Deduplication configuration is pretty simple. First of all, you need to activate deduplication on particular volume:

> sis on “targetvol”

If you already have data on the volume, you need to scan it. Otherwise, it won’t be deduped. It’s a common mistake. Deduplication is a low priority task, but keep in mind, however, that it can slightly impact your storage performance when done during business hours, especially if you run deduplication for several volumes simultaneously.

> sis start -s “targetvol”

To show the status of deduplication for particular volume:

> sis status “targetvol”

To see the deduplication schedule:

> sis config “targetvol”

And the most pleasant command to find out how much data you’ve saved:

> df -s “targetvol”

If you want to undo deduplication, first switch it off and then undo it using the following commands:

> sis off “targetvol”
> priv set advanced
*> sis undo “targetvol”
*> priv set

I, personally, was able to achieve 40% deduplication rate for VMware VMFS datastores, which is rather impressive, considering these were mixed OS + application data LUNs.

As a final note, I would like to point out, that deduplication is suitable only for environments with high percentage of similar data. VMware is a good example of it. You won’t get any significant deduplication ratio for swap file volumes, Exchnage mailboxes or Symantec Enterprise Vault which is already deduped.

Further reading:

TR-3958: NetApp Data Compression and Deduplication Deployment and Implementation Guide: Data ONTAP 8.1 Operating in 7-Mode

Jumbo Frames justified?

March 27, 2012

When it comes to VMware on NetApp, boosting  performance by implementing Jumbo Frames is always taken into consideration. However, it’s not clear if it really has any significant impact on latency and throughput.

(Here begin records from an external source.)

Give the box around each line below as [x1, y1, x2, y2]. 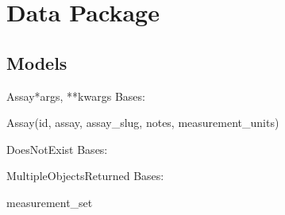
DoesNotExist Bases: [6, 140, 108, 157]
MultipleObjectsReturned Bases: [6, 167, 164, 184]
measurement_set [6, 194, 93, 210]
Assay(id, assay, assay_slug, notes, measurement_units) [6, 114, 279, 131]
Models [6, 50, 67, 75]
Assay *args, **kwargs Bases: [6, 87, 145, 104]
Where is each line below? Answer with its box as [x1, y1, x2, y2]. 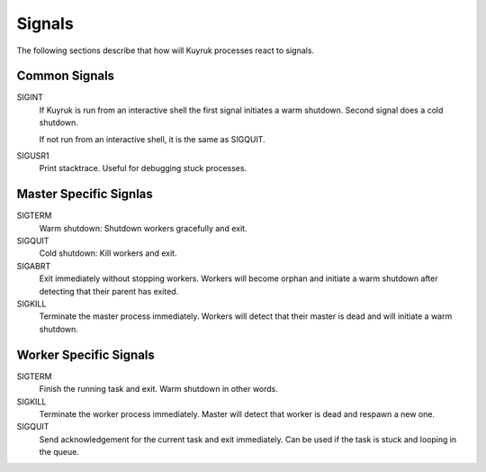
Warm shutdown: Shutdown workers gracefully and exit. [39, 222, 247, 233]
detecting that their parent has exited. [39, 286, 179, 296]
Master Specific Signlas [16, 186, 153, 202]
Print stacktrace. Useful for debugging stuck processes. [39, 163, 247, 174]
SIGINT [16, 92, 44, 103]
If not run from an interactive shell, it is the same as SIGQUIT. [39, 133, 265, 144]
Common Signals [16, 68, 115, 84]
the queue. [39, 447, 80, 458]
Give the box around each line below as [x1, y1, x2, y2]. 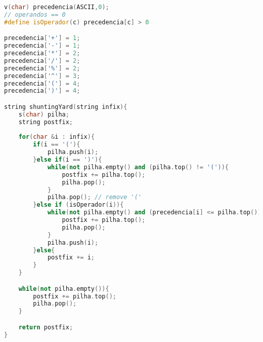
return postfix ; [18, 323, 73, 331]
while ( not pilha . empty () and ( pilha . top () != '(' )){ [47, 163, 229, 171]
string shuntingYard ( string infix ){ [4, 103, 127, 110]
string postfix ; [18, 118, 73, 126]
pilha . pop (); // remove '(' [47, 194, 142, 201]
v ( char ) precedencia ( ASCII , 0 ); [4, 4, 109, 11]
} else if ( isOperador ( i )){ [33, 201, 124, 209]
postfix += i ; [47, 254, 95, 261]
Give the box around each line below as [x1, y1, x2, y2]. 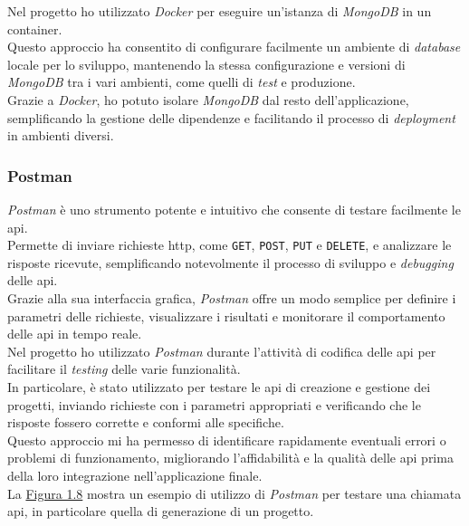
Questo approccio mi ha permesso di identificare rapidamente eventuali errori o [7, 430, 446, 449]
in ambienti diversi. [7, 126, 114, 145]
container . [7, 19, 62, 38]
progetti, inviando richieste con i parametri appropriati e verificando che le [7, 395, 421, 414]
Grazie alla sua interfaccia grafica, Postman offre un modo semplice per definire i [7, 289, 456, 307]
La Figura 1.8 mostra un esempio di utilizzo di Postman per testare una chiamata [7, 483, 462, 502]
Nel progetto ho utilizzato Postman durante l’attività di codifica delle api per [7, 341, 436, 360]
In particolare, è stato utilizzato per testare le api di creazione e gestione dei [7, 377, 431, 396]
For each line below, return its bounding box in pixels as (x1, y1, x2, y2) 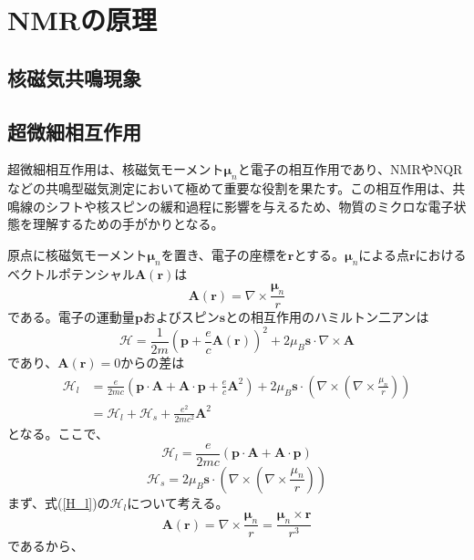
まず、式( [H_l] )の (7, 493, 110, 512)
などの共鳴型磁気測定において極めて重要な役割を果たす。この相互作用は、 (7, 179, 453, 198)
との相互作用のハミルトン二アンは (225, 307, 429, 327)
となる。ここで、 (7, 424, 109, 443)
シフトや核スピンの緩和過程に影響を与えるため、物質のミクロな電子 (45, 196, 454, 215)
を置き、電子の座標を (160, 244, 288, 264)
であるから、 (7, 536, 84, 555)
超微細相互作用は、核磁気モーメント (7, 160, 224, 179)
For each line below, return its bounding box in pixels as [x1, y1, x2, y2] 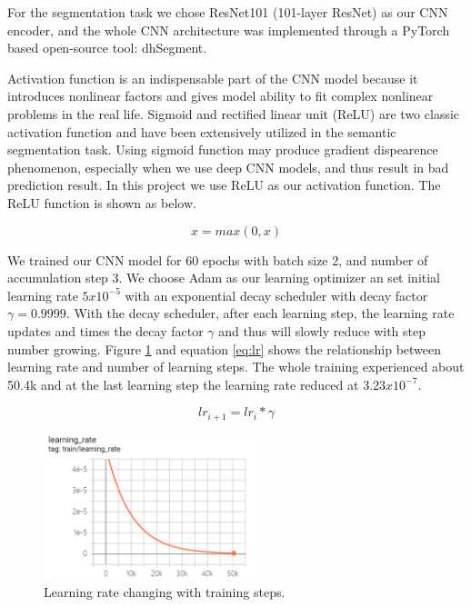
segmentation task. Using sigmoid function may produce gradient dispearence [7, 140, 438, 159]
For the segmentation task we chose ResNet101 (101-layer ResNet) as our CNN [7, 3, 448, 21]
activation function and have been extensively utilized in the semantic [7, 122, 396, 141]
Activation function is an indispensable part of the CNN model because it [7, 68, 418, 87]
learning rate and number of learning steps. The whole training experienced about [7, 357, 465, 376]
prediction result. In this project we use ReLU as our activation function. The [7, 175, 441, 194]
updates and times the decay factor [7, 321, 204, 340]
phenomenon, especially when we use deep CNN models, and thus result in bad [7, 157, 449, 176]
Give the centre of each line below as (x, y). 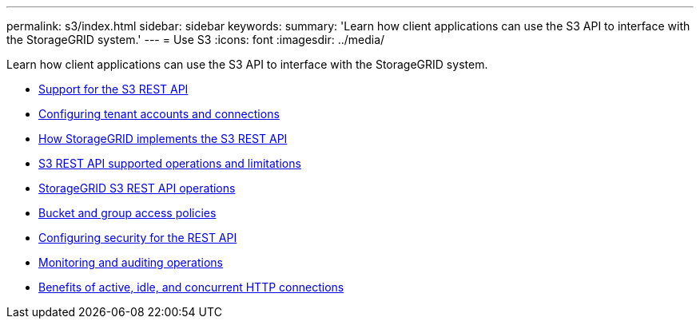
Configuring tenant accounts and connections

Officially VMware doesn’t support Jumbo Frames for NAS and iSCSI. It means that using Jumbo Frames to transfer storage traffic from VMkernel interface to your storage system is the solution which is not tested by VMware, however, it actually works. To use Jumbo Frames you need to activate them throughout the whole communication path: OS, virtual NIC (change to Enchanced vmxnet from E1000), Virtual Switch and VMkernel, physical ethernet switch and storage. It’s a lot of work to do and it’s disruptive at some points, which is not a good idea for production infrastructure. So I decided to take a look at benchmarks, before deciding to spend a great amount of time and effort on it.

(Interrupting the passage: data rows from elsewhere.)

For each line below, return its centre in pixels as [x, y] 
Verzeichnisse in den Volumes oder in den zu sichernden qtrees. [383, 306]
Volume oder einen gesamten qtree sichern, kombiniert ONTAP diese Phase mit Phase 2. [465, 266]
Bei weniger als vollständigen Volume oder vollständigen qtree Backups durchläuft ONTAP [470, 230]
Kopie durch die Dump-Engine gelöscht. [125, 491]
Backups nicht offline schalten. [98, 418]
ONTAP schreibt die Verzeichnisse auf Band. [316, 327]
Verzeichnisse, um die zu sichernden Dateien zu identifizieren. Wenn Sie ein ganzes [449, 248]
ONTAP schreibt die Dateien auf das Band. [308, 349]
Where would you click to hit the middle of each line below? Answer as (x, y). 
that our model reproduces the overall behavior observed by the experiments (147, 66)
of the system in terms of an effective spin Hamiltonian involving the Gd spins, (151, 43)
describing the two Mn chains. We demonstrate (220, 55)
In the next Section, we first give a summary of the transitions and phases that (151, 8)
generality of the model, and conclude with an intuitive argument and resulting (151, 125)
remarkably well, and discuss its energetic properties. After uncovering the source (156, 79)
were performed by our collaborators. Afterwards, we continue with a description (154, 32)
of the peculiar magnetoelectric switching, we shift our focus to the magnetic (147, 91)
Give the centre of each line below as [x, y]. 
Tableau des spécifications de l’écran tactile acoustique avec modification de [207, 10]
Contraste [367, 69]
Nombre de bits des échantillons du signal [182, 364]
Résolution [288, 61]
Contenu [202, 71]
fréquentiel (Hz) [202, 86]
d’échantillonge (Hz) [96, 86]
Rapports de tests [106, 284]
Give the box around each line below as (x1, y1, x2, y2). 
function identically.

VMware and NetApp has a TR-3808-0110 technical report which is called “VMware vSphere and ESX 3.5 Multiprotocol Performance Comparison Using FC, iSCSI, and NFS”. Section 2.2 clearly states that:

  • Using NFS with jumbo frames enabled using both Gigabit and 10GbE generated overall performance that was comparable to that observed using NFS without jumbo frames and required approximately 6% to 20% fewer ESX CPU resources compared to using NFS without jumbo frames, depending on the test configuration.
  • Using iSCSI with jumbo frames enabled using both Gigabit and 10GbE generated overall performance that was comparable to slightly lower than that observed using iSCSI without jumbo and required approximately 12% to 20% fewer ESX CPU resources compared to using iSCSI without jumbo frames depending on the test configuration.
Another important statement here is:
  • Due to the smaller request sizes used in the workloads, it was not expected that enabling jumbo frames would improve overall performance.

I believe that 4K and 8K packet sizes are fair in case of virtual infrastructure. Maybe if you move large amounts of data through your virtual machines it will make sense for you, but I feel like it’s not reasonable to implement Jumbo Frames for virual infrastructure in general.

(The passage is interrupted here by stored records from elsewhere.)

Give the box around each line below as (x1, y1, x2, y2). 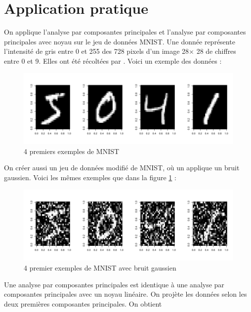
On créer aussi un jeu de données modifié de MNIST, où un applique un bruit (4, 162, 240, 173)
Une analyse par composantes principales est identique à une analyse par (4, 279, 224, 289)
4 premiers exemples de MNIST (24, 146, 120, 156)
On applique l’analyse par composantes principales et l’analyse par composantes (4, 27, 246, 37)
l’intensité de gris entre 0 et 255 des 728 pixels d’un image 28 (4, 46, 189, 56)
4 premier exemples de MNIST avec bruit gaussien (24, 263, 176, 273)
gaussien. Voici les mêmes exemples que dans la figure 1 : (4, 172, 176, 183)
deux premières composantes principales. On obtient (4, 298, 162, 309)
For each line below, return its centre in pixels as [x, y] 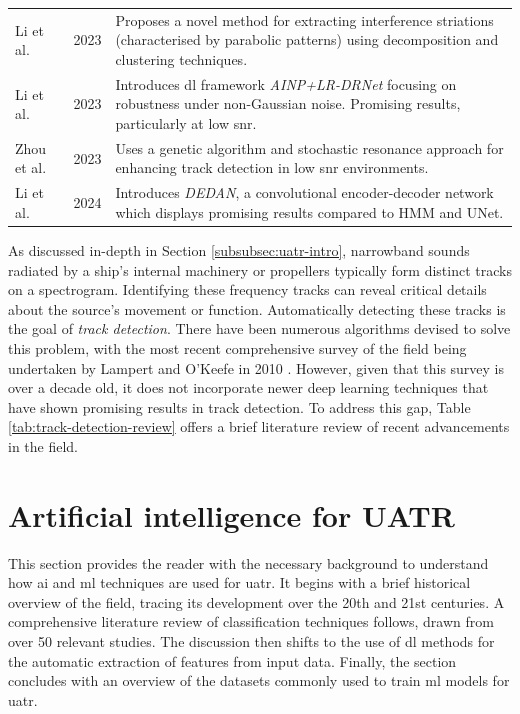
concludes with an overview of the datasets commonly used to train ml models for [259, 680]
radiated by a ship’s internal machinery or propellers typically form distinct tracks [260, 269]
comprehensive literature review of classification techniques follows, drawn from [251, 621]
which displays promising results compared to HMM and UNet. [309, 211]
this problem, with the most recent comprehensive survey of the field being [237, 347]
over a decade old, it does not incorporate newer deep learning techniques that [248, 387]
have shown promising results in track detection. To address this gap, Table [239, 406]
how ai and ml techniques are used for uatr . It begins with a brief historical [239, 582]
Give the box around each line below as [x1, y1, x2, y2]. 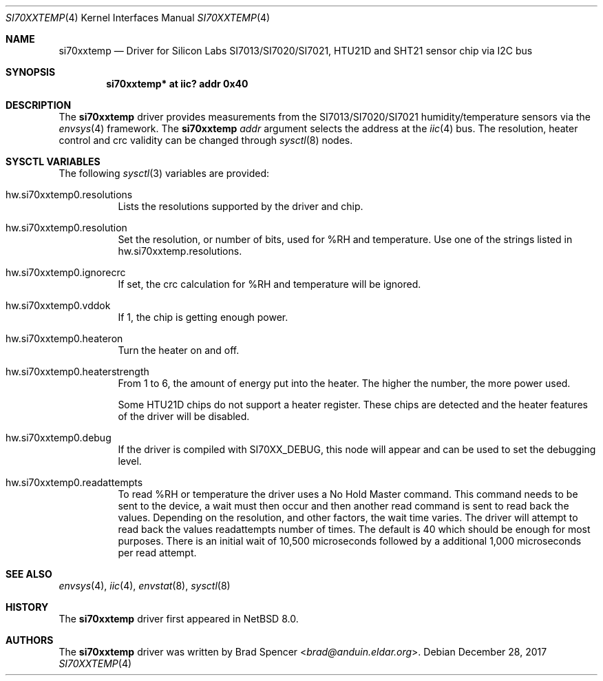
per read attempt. [118, 547, 197, 558]
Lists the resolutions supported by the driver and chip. [118, 200, 363, 212]
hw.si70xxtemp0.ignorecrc [6, 266, 126, 278]
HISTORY [6, 601, 49, 613]
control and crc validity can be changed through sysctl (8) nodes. [59, 134, 353, 146]
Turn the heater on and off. [118, 344, 240, 356]
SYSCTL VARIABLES [6, 156, 100, 167]
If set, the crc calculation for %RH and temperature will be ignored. [118, 278, 421, 290]

The another report finding is that Jumbo Frames decrease CPU load, but if you use TOE NICs, then no sense once again.

VMware supports jumbo frames with the following NICs: Intel (82546, 82571), Broadcom (5708, 5706, 5709), Netxen (NXB-10GXxR, NXB-10GCX4), and Neterion (Xframe, Xframe II, Xframe E). We use Broadcom NetXtreme II BCM5708 and Intel 82571EB, so Jumbo Frames implementation is not going to be a problem. Maybe I’ll try to test it by myself when I’ll have some free time.